# [PROBLEM REQUIREMENTS]
Your reply should be the records below, duplicated exactly, with any picture removed.

# [EXERCISE INPUTS]
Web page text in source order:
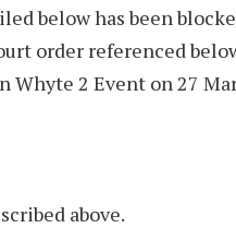
below has been
order referenced
2 Event on 27
above.
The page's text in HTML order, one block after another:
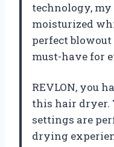
technology,
moisturized
perfect
must-have for
REVLON, you
this hair dryer.
settings are
drying
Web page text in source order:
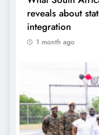
reveals about
integration
1 month ago
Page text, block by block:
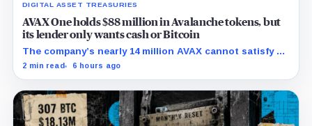
DIGITAL ASSET TREASURIES
AVAX One holds $88 million in Avalanche tokens, but
its lender only wants cash or Bitcoin
The company’s nearly 14 million AVAX cannot satisfy a
new $3.5 million liquidity test imposed under an Aug. 5
2 min read 6 hours ago
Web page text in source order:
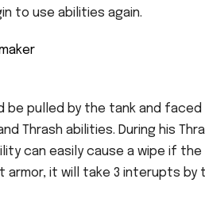
to use abilities again.
be pulled by the tank and
Thrash abilities. During his
can easily cause a wipe if
armor, it will take 3 interupts
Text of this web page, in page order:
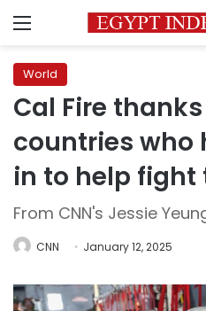
Menu
World
Cal Fire
countries who
in to help fight
From CNN's Jessie
CNN January 12, 2025
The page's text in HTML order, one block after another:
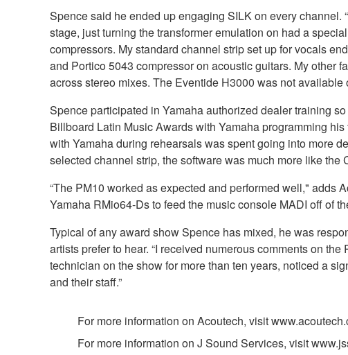
Spence said he ended up engaging SILK on every
stage, just turning the transformer emulation on had a
compressors. My standard channel strip set up for vocals
and Portico 5043 compressor on acoustic guitars. My other
across stereo mixes. The Eventide H3000 was not
Spence participated in Yamaha authorized dealer training
Billboard Latin Music Awards with Yamaha programming
with Yamaha during rehearsals was spent going into more
selected channel strip, the software was much more like the
“The PM10 worked as expected and performed well," adds
Yamaha RMio64-Ds to feed the music console MADI off of
Typical of any award show Spence has mixed, he was
artists prefer to hear. “I received numerous comments on
technician on the show for more than ten years, noticed a
and their staff.”
For more information on Acoutech, visit
For more information on J Sound Services, visit
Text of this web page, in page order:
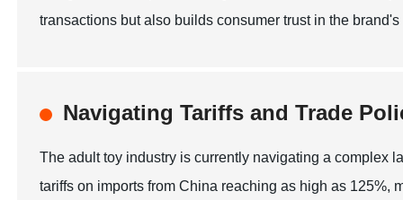
transactions but also builds consumer trust in the
Navigating Tariffs and Trade
The adult toy industry is currently navigating a complex
tariffs on imports from China reaching as high as 125%,
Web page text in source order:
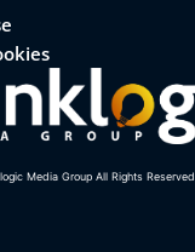
Media Group All Rights Reserved.
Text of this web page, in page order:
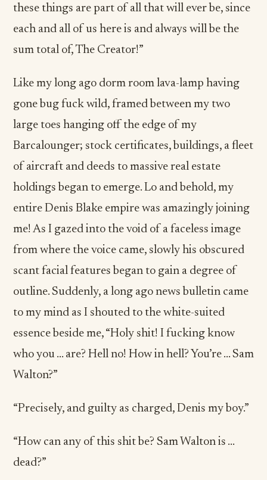
these things are part of all that will ever be, since
each and all of us here is and always will be the
sum total of, The Creator!”
Like my long ago dorm room lava-lamp having
gone bug fuck wild, framed between my two
large toes hanging off the edge of my
Barcalounger; stock certificates, buildings, a fleet
of aircraft and deeds to massive real estate
holdings began to emerge. Lo and behold, my
entire Denis Blake empire was amazingly joining
me! As I gazed into the void of a faceless image
from where the voice came, slowly his obscured
scant facial features began to gain a degree of
outline. Suddenly, a long ago news bulletin came
to my mind as I shouted to the white-suited
essence beside me, “Holy shit! I fucking know
who you … are? Hell no! How in hell? You’re … Sam
Walton?”
“Precisely, and guilty as charged, Denis my boy.”
“How can any of this shit be? Sam Walton is …
dead?”

# [SOLUTION BELOW]
Web page text in source order:
below has been
order referenced
2 Event on 27
above.
The page's text in HTML order, one block after another:
technology,
moisturized
perfect
must-have for
REVLON, you
this hair dryer.
settings are
drying
Web page text in source order:
reveals about
integration
1 month ago
Page text, block by block:
DIGITAL ASSET TREASURIES
AVAX One holds $88 million in Avalanche tokens, but
its lender only wants cash or Bitcoin
The company’s nearly 14 million AVAX cannot satisfy a
new $3.5 million liquidity test imposed under an Aug. 5
2 min read 6 hours ago
Web page text in source order:
to use abilities again.
be pulled by the tank and
Thrash abilities. During his
can easily cause a wipe if
armor, it will take 3 interupts
Text of this web page, in page order:
Menu
World
Cal Fire
countries who
in to help fight
From CNN's Jessie
CNN January 12, 2025
The page's text in HTML order, one block after another:
Spence said he ended up engaging SILK on every
stage, just turning the transformer emulation on had a
compressors. My standard channel strip set up for vocals
and Portico 5043 compressor on acoustic guitars. My other
across stereo mixes. The Eventide H3000 was not
Spence participated in Yamaha authorized dealer training
Billboard Latin Music Awards with Yamaha programming
with Yamaha during rehearsals was spent going into more
selected channel strip, the software was much more like the
“The PM10 worked as expected and performed well," adds
Yamaha RMio64-Ds to feed the music console MADI off of
Typical of any award show Spence has mixed, he was
artists prefer to hear. “I received numerous comments on
technician on the show for more than ten years, noticed a
and their staff.”
For more information on Acoutech, visit
For more information on J Sound Services, visit
Text of this web page, in page order:
transactions but also builds consumer trust in the
Navigating Tariffs and Trade
The adult toy industry is currently navigating a complex
tariffs on imports from China reaching as high as 125%,
Web page text in source order:
Media Group All Rights Reserved.
Text of this web page, in page order:
these things are part of all that will ever be, since
each and all of us here is and always will be the
sum total of, The Creator!”
Like my long ago dorm room lava-lamp having
gone bug fuck wild, framed between my two
large toes hanging off the edge of my
Barcalounger; stock certificates, buildings, a fleet
of aircraft and deeds to massive real estate
holdings began to emerge. Lo and behold, my
entire Denis Blake empire was amazingly joining
me! As I gazed into the void of a faceless image
from where the voice came, slowly his obscured
scant facial features began to gain a degree of
outline. Suddenly, a long ago news bulletin came
to my mind as I shouted to the white-suited
essence beside me, “Holy shit! I fucking know
who you … are? Hell no! How in hell? You’re … Sam
Walton?”
“Precisely, and guilty as charged, Denis my boy.”
“How can any of this shit be? Sam Walton is …
dead?”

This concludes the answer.